Geometric Method of Reconstructing Evolution Equations from Experimental Data (pp.373-400)
Authors: (E. Nikulchev, Moscow State University of Printing Arts, Moscow, Russia)
Abstract: One of the most important tasks in solving problems of control technical systems is the
evolutionary behavior formalization of the object. These models are required for the
formation control algorithms. The engineers operate only with the basic linear models,
leaving the solution of problems of regulation of nonlinear phenomena in industrial
controllers. As a result, there are actually functioning control systems that work not only
optimal, but, even in manual mode set up control processes.
We can distinguish three classical approaches to modeling of nonlinear phenomena in
technical systems. The first is to use stochastic models; it is assumed that the nonlinear
oscillations are realization of a random process whose characteristics are to be found.

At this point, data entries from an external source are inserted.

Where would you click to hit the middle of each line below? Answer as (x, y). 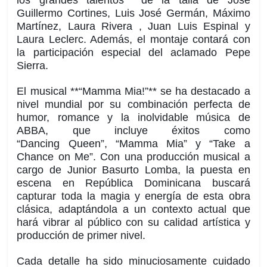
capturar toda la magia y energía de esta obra (133, 196)
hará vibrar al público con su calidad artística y (133, 223)
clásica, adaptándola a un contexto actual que (133, 209)
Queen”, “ (89, 144)
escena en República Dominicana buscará (133, 183)
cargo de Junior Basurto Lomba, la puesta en (133, 170)
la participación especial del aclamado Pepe (133, 53)
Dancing (40, 144)

Obviously, in this case can not be rigorously justified assumptions, and assumptions that are
not explicitly probabilistic nature, and the observed behavior is possible for a whole class of
nonlinear objects. Assessing the adequacy of the construction of stochastic models is to test
the hypotheses match the original assumptions. The second approach - the construction of
models based on the physical properties of all occurring phenomena in technical systems and
the withdrawal of evolution equations. Despite the evidence of such a decision, it is almost
impossible for technical systems, since closed and structural complexity of structures defines
a knowledge-intensive and cumbersome nature of the physical simulation. Obtaining
necessary to control the evolution equations of the models is a separate complex challenge.
The third - for the use of an approach to modeling is to choose the kind of mathematical
model as an evolution equation and the subsequent identification of parameters or
nonparametric model identification. Model is considered adequate if the evaluation of the
adequacy of a given criterion, calculated as the residual model dependence of the
experimental data is within acceptable limit.